These are the key concepts you need to understand to accurately answer the question.

Partial Derivatives
Partial derivatives help us understand how a multivariable function changes when we focus on one variable at a time while keeping others constant. If you have a function like \( f(x, y) \), it means that changes in \(x\) or \(y\) can affect the output of \(f\). To find partial derivatives, you calculate the derivative of the function with respect to one variable after fixing all the others.
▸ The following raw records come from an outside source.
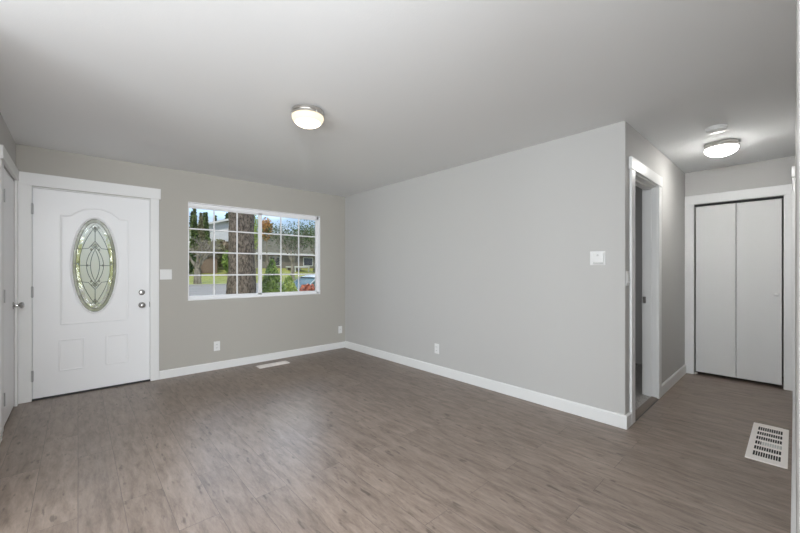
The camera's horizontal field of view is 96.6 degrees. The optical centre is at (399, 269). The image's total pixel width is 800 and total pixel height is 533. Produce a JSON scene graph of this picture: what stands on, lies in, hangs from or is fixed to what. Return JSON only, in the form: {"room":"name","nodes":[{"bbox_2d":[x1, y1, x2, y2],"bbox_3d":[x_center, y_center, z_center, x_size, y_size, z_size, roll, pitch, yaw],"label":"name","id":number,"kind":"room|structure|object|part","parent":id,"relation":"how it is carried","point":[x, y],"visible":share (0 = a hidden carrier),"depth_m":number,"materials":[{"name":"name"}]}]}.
{"room":"empty living room","nodes":[
{"label":"empty living room","id":0,"kind":"room"},
{"bbox_2d":[0,113,15,406],"bbox_3d":[-2.844,0.039,2.413,0.120,2.440,2.395,0,0,-42],"label":"wall","id":1,"kind":"structure","parent":0,"point":[6,139],"depth_m":2.95,"materials":[{"name":"grey paint"}]},
{"bbox_2d":[0,144,18,435],"bbox_3d":[-3.266,0.167,2.986,0.022,2.185,0.940,0,0,-42],"label":"door frame","id":2,"kind":"structure","parent":1,"relation":"in","point":[5,159],"depth_m":2.78,"materials":[{"name":"white wood"}]},
{"bbox_2d":[4,168,23,424],"bbox_3d":[-3.309,0.218,3.038,0.108,2.058,0.649,0,0,-42],"label":"door","id":3,"kind":"structure","parent":1,"relation":"in","point":[9,304],"depth_m":3.02,"materials":[{"name":"white wood"}]},
{"bbox_3d":[-3.339,0.218,3.019,0.037,2.058,0.637,0,0,-42],"label":"panel","id":4,"kind":"part","parent":3,"relation":"part of","materials":[{"name":"white wood"}]},
{"bbox_3d":[-3.471,0.324,3.245,0.071,0.064,0.064,0,0,-42],"label":"knob","id":5,"kind":"part","parent":3,"relation":"part of","materials":[{"name":"silver metal"}]},
{"bbox_2d":[16,144,344,370],"bbox_3d":[-2.577,0.039,4.360,9.260,2.440,0.135,0,0,-42],"label":"wall","id":6,"kind":"structure","parent":0,"point":[243,327],"depth_m":4.51,"materials":[{"name":"grey paint"}]},
{"bbox_2d":[18,171,160,403],"bbox_3d":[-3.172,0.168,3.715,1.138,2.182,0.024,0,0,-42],"label":"door frame","id":7,"kind":"structure","parent":6,"relation":"in","point":[27,180],"depth_m":3.43,"materials":[{"name":"white wood"}]},
{"bbox_2d":[31,188,149,398],"bbox_3d":[-3.173,0.228,3.717,0.940,2.027,0.115,0,0,-42],"label":"door","id":8,"kind":"structure","parent":6,"relation":"in","point":[79,344],"depth_m":3.70,"materials":[{"name":"white wood"}]},
{"bbox_3d":[-3.316,0.854,3.604,0.200,0.320,0.004,0,0,-42],"label":"panel moulding","id":9,"kind":"part","parent":8,"relation":"part of","materials":[{"name":"white wood"}]},
{"bbox_3d":[-3.182,-0.044,3.721,0.390,1.010,0.010,0,0,-42],"label":"glass frame","id":10,"kind":"part","parent":8,"relation":"part of","materials":[{"name":"white"}]},
{"bbox_3d":[-3.178,-0.046,3.728,0.550,1.200,0.004,0,0,-42],"label":"panel moulding","id":11,"kind":"part","parent":8,"relation":"part of","materials":[{"name":"white"}]},
{"bbox_3d":[-3.197,-0.044,3.738,0.356,0.976,0.008,0,0,-42],"label":"border glass","id":12,"kind":"part","parent":8,"relation":"part of","materials":[{"name":"beige"}]},
{"bbox_3d":[-3.197,-0.044,3.738,0.299,0.895,0.007,0,0,-42],"label":"bevelled glass","id":13,"kind":"part","parent":8,"relation":"part of","materials":[{"name":"beige"}]},
{"bbox_3d":[-3.197,-0.044,3.738,0.236,0.810,0.005,0,0,-42],"label":"textured glass","id":14,"kind":"part","parent":8,"relation":"part of","materials":[{"name":"white"}]},
{"bbox_3d":[-3.049,0.854,3.845,0.200,0.320,0.004,0,0,-42],"label":"panel moulding","id":15,"kind":"part","parent":8,"relation":"part of","materials":[{"name":"white wood"}]},
{"bbox_3d":[-2.867,0.395,3.965,0.064,0.064,0.071,0,0,-42],"label":"knob","id":16,"kind":"part","parent":8,"relation":"part of","materials":[{"name":"silver metal"}]},
{"bbox_2d":[160,269,171,279],"bbox_3d":[-2.716,0.056,4.136,0.118,0.118,0.010,0,0,-42],"label":"light switch","id":17,"kind":"object","parent":6,"relation":"attached to","point":[165,274],"visible":1,"depth_m":4.13,"materials":[{"name":"white plastic"}]},
{"bbox_2d":[214,341,219,350],"bbox_3d":[-2.312,0.965,4.502,0.072,0.118,0.010,0,0,-42],"label":"wall outlet","id":18,"kind":"object","parent":6,"relation":"attached to","point":[217,343],"visible":1,"depth_m":4.50,"materials":[{"name":"white plastic"}]},
{"bbox_2d":[159,341,344,379],"bbox_3d":[-1.825,1.212,4.937,2.526,0.095,0.016,0,0,-42],"label":"baseboard","id":19,"kind":"structure","parent":6,"relation":"attached to","point":[169,373],"depth_m":4.72,"materials":[{"name":"white wood"}]},
{"bbox_2d":[188,202,319,300],"bbox_3d":[-1.932,-0.222,4.935,1.782,1.193,0.136,0,0,-42],"label":"window","id":20,"kind":"structure","parent":6,"relation":"in","point":[194,205],"depth_m":4.90,"materials":[{"name":"white plastic"}]},
{"bbox_3d":[-2.262,-0.216,4.650,0.891,1.121,0.024,0,0,-42],"label":"sash","id":21,"kind":"part","parent":20,"relation":"part of","materials":[{"name":"white plastic"}]},
{"bbox_3d":[-1.619,-0.216,5.201,0.893,1.121,0.024,0,0,-42],"label":"sash","id":22,"kind":"part","parent":20,"relation":"part of","materials":[{"name":"white plastic"}]},
{"bbox_2d":[0,348,792,532],"bbox_3d":[0.354,1.313,1.607,9.920,0.132,8.150,0,0,-42],"label":"floor","id":23,"kind":"structure","parent":0,"point":[341,440],"depth_m":2.38,"materials":[{"name":"brown laminate"}]},
{"bbox_2d":[256,361,289,368],"bbox_3d":[-1.679,1.256,4.723,0.410,0.006,0.140,0,0,-42],"label":"floor vent","id":24,"kind":"object","parent":23,"relation":"in","point":[281,362],"visible":1,"depth_m":4.71,"materials":[{"name":"white metal"}]},
{"bbox_2d":[745,422,788,468],"bbox_3d":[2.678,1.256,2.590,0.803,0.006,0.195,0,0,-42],"label":"floor vent","id":25,"kind":"object","parent":23,"relation":"in","point":[768,444],"visible":1,"depth_m":2.54,"materials":[{"name":"white metal"}]},
{"bbox_2d":[0,0,795,196],"bbox_3d":[0.354,-1.241,1.607,9.920,0.120,8.150,0,0,-42],"label":"ceiling","id":26,"kind":"structure","parent":0,"point":[404,90],"depth_m":2.20,"materials":[{"name":"white paint"}]},
{"bbox_2d":[291,104,323,128],"bbox_3d":[-0.683,-1.121,2.647,0.232,0.120,0.237,0,0,-42],"label":"ceiling light","id":27,"kind":"object","parent":26,"relation":"attached to","point":[308,116],"visible":1,"depth_m":2.57,"materials":[{"name":"white metal"}]},
{"bbox_2d":[705,124,727,133],"bbox_3d":[2.625,-1.160,2.957,0.140,0.041,0.140,0,0,-42],"label":"smoke detector","id":28,"kind":"object","parent":26,"relation":"attached to","point":[719,128],"visible":1,"depth_m":2.92,"materials":[{"name":"white plastic"}]},
{"bbox_2d":[704,139,739,156],"bbox_3d":[3.003,-1.121,3.329,0.241,0.120,0.247,0,0,-42],"label":"ceiling light","id":29,"kind":"object","parent":26,"relation":"attached to","point":[720,148],"visible":1,"depth_m":3.26,"materials":[{"name":"white metal"}]},
{"bbox_2d":[345,121,629,414],"bbox_3d":[0.490,0.039,4.348,0.120,2.440,3.994,0,0,-42],"label":"wall","id":30,"kind":"structure","parent":0,"point":[486,261],"depth_m":3.58,"materials":[{"name":"grey paint"}]},
{"bbox_2d":[435,343,438,353],"bbox_3d":[0.443,0.954,4.303,0.010,0.118,0.072,0,0,-42],"label":"wall outlet","id":31,"kind":"object","parent":30,"relation":"attached to","point":[436,345],"visible":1,"depth_m":4.30,"materials":[{"name":"white plastic"}]},
{"bbox_2d":[345,341,626,429],"bbox_3d":[0.450,1.207,4.290,0.016,0.105,3.994,0,0,-42],"label":"baseboard","id":32,"kind":"structure","parent":30,"relation":"attached to","point":[593,413],"depth_m":3.56,"materials":[{"name":"white wood"}]},
{"bbox_2d":[590,251,604,264],"bbox_3d":[1.639,-0.095,2.965,0.029,0.115,0.117,0,0,-42],"label":"thermostat","id":33,"kind":"object","parent":30,"relation":"attached to","point":[596,257],"visible":1,"depth_m":2.96,"materials":[{"name":"white plastic"}]},
{"bbox_2d":[624,121,625,414],"bbox_3d":[1.784,-0.013,2.831,0.012,2.335,0.012,0,0,-42],"label":"trim","id":34,"kind":"structure","parent":30,"relation":"attached to","point":[624,121],"depth_m":2.83,"materials":[{"name":"grey paint"}]},
{"bbox_2d":[626,271,629,285],"bbox_3d":[1.825,0.069,2.852,0.070,0.118,0.016,0,0,-42],"label":"light switch","id":35,"kind":"object","parent":30,"relation":"attached to","point":[627,272],"visible":1,"depth_m":2.84,"materials":[{"name":"white plastic"}]},
{"bbox_2d":[630,125,684,382],"bbox_3d":[2.642,0.039,3.682,2.181,2.440,0.120,0,0,-42],"label":"wall","id":36,"kind":"structure","parent":0,"point":[641,149],"depth_m":3.86,"materials":[{"name":"grey paint"}]},
{"bbox_2d":[635,173,656,397],"bbox_3d":[2.185,0.222,3.269,0.775,2.075,0.124,0,0,-42],"label":"door frame","id":37,"kind":"structure","parent":36,"relation":"attached to","point":[649,190],"depth_m":3.51,"materials":[{"name":"white wood"}]},
{"bbox_2d":[629,156,662,423],"bbox_3d":[2.231,0.172,3.214,0.995,2.175,0.022,0,0,-42],"label":"door frame","id":38,"kind":"structure","parent":36,"relation":"in","point":[635,166],"depth_m":2.99,"materials":[{"name":"white wood"}]},
{"bbox_2d":[635,396,657,419],"bbox_3d":[2.214,1.252,3.236,0.751,0.014,0.057,0,0,-42],"label":"threshold","id":39,"kind":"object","parent":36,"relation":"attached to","point":[638,412],"depth_m":3.25,"materials":[{"name":"brown wood"}]},
{"bbox_2d":[635,399,658,420],"bbox_3d":[2.236,1.257,3.213,0.751,0.004,0.006,0,0,-42],"label":"trim","id":40,"kind":"structure","parent":36,"relation":"attached to","point":[658,399],"depth_m":3.23,"materials":[{"name":"grey"}]},
{"bbox_2d":[626,364,685,428],"bbox_3d":[2.643,1.207,3.591,2.301,0.105,0.016,0,0,-42],"label":"baseboard","id":41,"kind":"structure","parent":36,"relation":"attached to","point":[666,385],"depth_m":3.79,"materials":[{"name":"white wood"}]},
{"bbox_2d":[635,156,794,373],"bbox_3d":[2.541,0.039,5.510,0.120,2.440,5.019,0,0,-42],"label":"wall","id":42,"kind":"structure","parent":0,"point":[774,172],"depth_m":4.21,"materials":[{"name":"grey paint"}]},
{"bbox_2d":[695,196,782,384],"bbox_3d":[3.805,0.239,4.037,0.067,2.040,0.731,0,0,-42],"label":"door","id":43,"kind":"structure","parent":42,"relation":"in","point":[739,245],"depth_m":4.00,"materials":[{"name":"white wood"}]},
{"bbox_3d":[3.698,0.236,4.180,0.034,1.977,0.352,0,0,-42],"label":"panel","id":44,"kind":"part","parent":43,"relation":"part of","materials":[{"name":"white wood"}]},
{"bbox_3d":[3.937,0.236,3.916,0.034,1.977,0.352,0,0,-42],"label":"panel","id":45,"kind":"part","parent":43,"relation":"part of","materials":[{"name":"white wood"}]},
{"bbox_2d":[685,184,792,390],"bbox_3d":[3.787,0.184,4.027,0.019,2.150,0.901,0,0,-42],"label":"door frame","id":46,"kind":"structure","parent":42,"relation":"in","point":[786,190],"depth_m":4.02,"materials":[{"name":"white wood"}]},
{"bbox_2d":[795,0,799,532],"bbox_3d":[2.313,0.039,2.003,4.919,2.440,0.120,0,0,-42],"label":"wall","id":47,"kind":"structure","parent":0,"point":[797,115],"depth_m":0.76,"materials":[{"name":"grey paint"}]},
{"bbox_2d":[791,402,795,532],"bbox_3d":[1.949,1.212,1.766,4.060,0.095,0.016,0,0,-42],"label":"baseboard","id":48,"kind":"structure","parent":47,"relation":"attached to","point":[793,481],"depth_m":1.99,"materials":[{"name":"white wood"}]},
{"bbox_2d":[792,166,794,402],"bbox_3d":[3.763,0.177,3.408,0.843,2.165,0.022,0,0,-42],"label":"door frame","id":49,"kind":"structure","parent":47,"relation":"in","point":[793,167],"depth_m":3.13,"materials":[{"name":"white wood"}]},
{"label":"outside","id":50,"kind":"structure","parent":0,"visible":0},
{"bbox_3d":[-1.299,1.657,15.536,9.100,0.025,5.200,0,0,-42],"label":"driveway","id":51,"kind":"object","parent":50,"visible":0},
{"bbox_2d":[294,275,314,289],"bbox_3d":[-3.005,0.920,13.995,4.397,1.460,1.900,0,0,-42],"label":"car","id":52,"kind":"object","parent":51,"relation":"on","point":[310,279],"visible":0.03,"depth_m":13.40,"materials":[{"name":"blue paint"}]},
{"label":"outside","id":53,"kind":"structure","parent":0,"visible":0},
{"bbox_2d":[81,275,305,285],"bbox_3d":[-5.913,1.419,43.844,130.000,1.600,11.000,0,0,-42],"label":"lawn","id":54,"kind":"structure","parent":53,"point":[205,279],"depth_m":33.90,"materials":[{"name":"green plant"}]},
{"bbox_2d":[189,237,220,283],"bbox_3d":[-16.512,-0.728,29.513,3.814,4.130,3.659,0,0,-7],"label":"bare tree","id":55,"kind":"object","parent":54,"relation":"on","point":[197,271],"visible":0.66,"depth_m":28.78,"materials":[{"name":"grey plant"}]},
{"bbox_2d":[254,215,257,273],"bbox_3d":[-14.437,-2.243,35.453,0.864,6.787,0.891,0,0,-42],"label":"tree","id":56,"kind":"object","parent":54,"relation":"on","point":[255,220],"visible":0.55,"depth_m":35.42,"materials":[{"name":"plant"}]},
{"bbox_2d":[262,217,273,273],"bbox_3d":[-15.224,-2.566,40.700,1.595,6.951,1.706,0,0,-42],"label":"autumn tree","id":57,"kind":"object","parent":54,"relation":"on","point":[265,222],"visible":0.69,"depth_m":40.48,"materials":[{"name":"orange plant"}]},
{"bbox_2d":[256,255,279,268],"bbox_3d":[-13.834,-0.300,37.563,2.211,2.762,2.390,0,0,9],"label":"bare tree","id":58,"kind":"object","parent":54,"relation":"on","point":[267,258],"visible":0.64,"depth_m":37.46,"materials":[{"name":"grey plant"}]},
{"bbox_2d":[254,220,314,280],"bbox_3d":[-10.837,-1.953,35.773,7.332,6.461,6.321,0,0,-42],"label":"leafy tree","id":59,"kind":"object","parent":54,"relation":"on","point":[288,245],"visible":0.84,"depth_m":35.42,"materials":[{"name":"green plant"}]},
{"bbox_2d":[287,220,314,254],"bbox_3d":[-10.185,-2.823,44.748,6.967,7.481,7.684,0,0,-5],"label":"leafy tree","id":60,"kind":"object","parent":54,"relation":"on","point":[313,231],"visible":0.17,"depth_m":44.10,"materials":[{"name":"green plant"}]},
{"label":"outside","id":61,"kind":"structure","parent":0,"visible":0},
{"bbox_3d":[4.256,2.139,21.396,85.000,1.040,15.950,0,0,-42],"label":"lawn","id":62,"kind":"structure","parent":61,"visible":0},
{"bbox_2d":[226,212,255,293],"bbox_3d":[-3.417,-3.191,7.696,0.611,10.300,0.608,0,0,-42],"label":"fir tree","id":63,"kind":"object","parent":62,"relation":"on","point":[246,262],"visible":0.34,"depth_m":7.48,"materials":[{"name":"brown plant"}]},
{"bbox_2d":[262,258,285,292],"bbox_3d":[-3.267,0.728,9.155,1.322,2.063,1.290,0,0,-42],"label":"conical shrub","id":64,"kind":"object","parent":62,"relation":"on","point":[270,283],"visible":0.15,"depth_m":9.03,"materials":[{"name":"green plant"}]},
{"bbox_2d":[282,273,297,291],"bbox_3d":[-3.260,0.939,10.490,1.352,1.640,1.274,0,0,-42],"label":"conical shrub","id":65,"kind":"object","parent":62,"relation":"on","point":[289,285],"visible":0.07,"depth_m":10.43,"materials":[{"name":"green plant"}]},
{"bbox_2d":[299,283,314,290],"bbox_3d":[-2.348,1.038,9.193,0.869,1.370,0.852,0,0,-15],"label":"shrub","id":66,"kind":"object","parent":62,"relation":"on","point":[305,287],"visible":0.06,"depth_m":9.11,"materials":[{"name":"red plant"}]},
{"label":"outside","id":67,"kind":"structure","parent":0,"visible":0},
{"bbox_2d":[81,243,314,274],"bbox_3d":[-21.258,-2.621,83.211,200.000,8.480,68.000,0,0,-42],"label":"hillside","id":68,"kind":"structure","parent":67,"point":[220,270],"depth_m":46.69,"materials":[{"name":"green plant"}]},
{"bbox_2d":[189,211,192,226],"bbox_3d":[-45.475,-8.360,77.867,2.389,9.013,2.242,0,0,-42],"label":"conifer tree","id":69,"kind":"object","parent":68,"relation":"on","point":[191,213],"visible":0.14,"depth_m":77.63,"materials":[{"name":"green plant"}]},
{"bbox_2d":[189,253,196,273],"bbox_3d":[-23.056,-0.734,37.225,3.206,3.145,3.105,0,0,11],"label":"shrub","id":70,"kind":"object","parent":68,"relation":"on","point":[191,267],"visible":0.1,"depth_m":37.40,"materials":[{"name":"green plant"}]},
{"bbox_2d":[189,208,198,255],"bbox_3d":[-25.511,-3.951,44.333,1.760,7.933,1.771,0,0,-42],"label":"conifer tree","id":71,"kind":"object","parent":68,"relation":"on","point":[194,233],"visible":0.44,"depth_m":44.09,"materials":[{"name":"green plant"}]},
{"bbox_2d":[198,212,205,243],"bbox_3d":[-26.538,-3.953,47.457,2.192,7.449,2.034,0,0,-42],"label":"conifer tree","id":72,"kind":"object","parent":68,"relation":"on","point":[201,233],"visible":0.41,"depth_m":47.32,"materials":[{"name":"green plant"}]},
{"bbox_2d":[193,253,218,272],"bbox_3d":[-21.954,-0.706,40.270,2.400,2.700,2.000,0,0,-42],"label":"shed","id":73,"kind":"object","parent":68,"relation":"on","point":[207,266],"visible":0.54,"depth_m":39.74,"materials":[{"name":"brown wood"}]},
{"bbox_3d":[-21.472,-0.406,39.587,0.800,1.500,0.060,0,0,-42],"label":"door","id":74,"kind":"part","parent":73,"relation":"part of","materials":[{"name":"brown wood"}]},
{"bbox_2d":[203,212,210,240],"bbox_3d":[-28.010,-4.526,51.472,2.010,7.721,2.016,0,0,-42],"label":"conifer tree","id":75,"kind":"object","parent":68,"relation":"on","point":[206,224],"visible":0.37,"depth_m":51.33,"materials":[{"name":"green plant"}]},
{"bbox_2d":[189,219,228,248],"bbox_3d":[-30.660,-4.466,59.829,8.900,7.050,11.300,0,0,-42],"label":"house","id":76,"kind":"structure","parent":68,"relation":"on","point":[223,224],"depth_m":55.58,"materials":[{"name":"white"}]},
{"bbox_2d":[196,241,225,267],"bbox_3d":[-23.053,-1.653,43.893,3.768,4.045,3.760,0,0,-42],"label":"thicket","id":77,"kind":"object","parent":68,"relation":"on","point":[219,264],"visible":0.26,"depth_m":43.30,"materials":[{"name":"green plant"}]},
{"bbox_2d":[220,240,227,250],"bbox_3d":[-23.098,-2.006,47.908,3.126,3.976,3.226,0,0,-42],"label":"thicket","id":78,"kind":"object","parent":68,"relation":"on","point":[224,243],"visible":0.07,"depth_m":47.00,"materials":[{"name":"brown plant"}]},
{"bbox_2d":[221,250,227,272],"bbox_3d":[-18.802,-0.971,40.776,3.119,3.403,3.011,0,0,-42],"label":"shrub","id":79,"kind":"object","parent":68,"relation":"on","point":[224,260],"visible":0.14,"depth_m":39.84,"materials":[{"name":"green plant"}]},
{"bbox_2d":[255,234,314,267],"bbox_3d":[-17.375,-2.291,56.682,17.000,6.100,9.780,0,0,-42],"label":"house","id":80,"kind":"structure","parent":68,"relation":"on","point":[272,249],"depth_m":52.11,"materials":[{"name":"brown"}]},
{"bbox_3d":[-17.767,-1.191,50.553,1.400,1.100,0.029,0,0,-42],"label":"pane","id":81,"kind":"part","parent":80,"relation":"part of","materials":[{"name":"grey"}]},
{"bbox_3d":[-13.908,-1.191,54.038,1.400,1.100,0.029,0,0,-42],"label":"pane","id":82,"kind":"part","parent":80,"relation":"part of","materials":[{"name":"grey glass"}]},
{"bbox_2d":[286,266,309,271],"bbox_3d":[-14.136,-0.041,49.218,2.200,0.840,2.800,0,0,-42],"label":"carport","id":83,"kind":"object","parent":68,"relation":"on","point":[287,267],"visible":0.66,"depth_m":48.74,"materials":[{"name":"white"}]},
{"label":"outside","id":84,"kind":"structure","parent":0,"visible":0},
{"bbox_2d":[83,284,257,303],"bbox_3d":[-2.586,1.919,32.700,120.000,1.400,10.000,0,0,-42],"label":"road","id":85,"kind":"structure","parent":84,"point":[201,289],"depth_m":24.17,"materials":[{"name":"grey asphalt"}]},
{"bbox_2d":[82,282,283,287],"bbox_3d":[-5.920,1.249,36.392,120.000,0.220,0.250,0,0,-42],"label":"curb","id":86,"kind":"object","parent":85,"relation":"on","point":[283,282],"depth_m":27.73,"materials":[{"name":"grey concrete"}]}
]}
Take the function component \(x + y^2\):
  • The partial derivative with respect to \(x\) simplifies to 1, since we're treating \(y^2\) as constant.
  • When considering \(y\), it becomes \(2y\), because \(y^2\) differentiates to 2\(y\) while \(x\) is constant.
By examining each variable separately, partial derivatives tell us how each dimension of your input affects the output within a function.
Derivative Matrix
A derivative matrix, or Jacobian matrix, presents all the partial derivatives of a function's components compactly. It organizes these derivatives into a matrix format, which is especially useful when dealing with vector-valued functions. For example, if you have a function \( \mathbf{v}(x, y) \) that outputs a vector, then its derivative matrix \( \mathbf{v}'(x, y) \) shows how each output component changes with each variable.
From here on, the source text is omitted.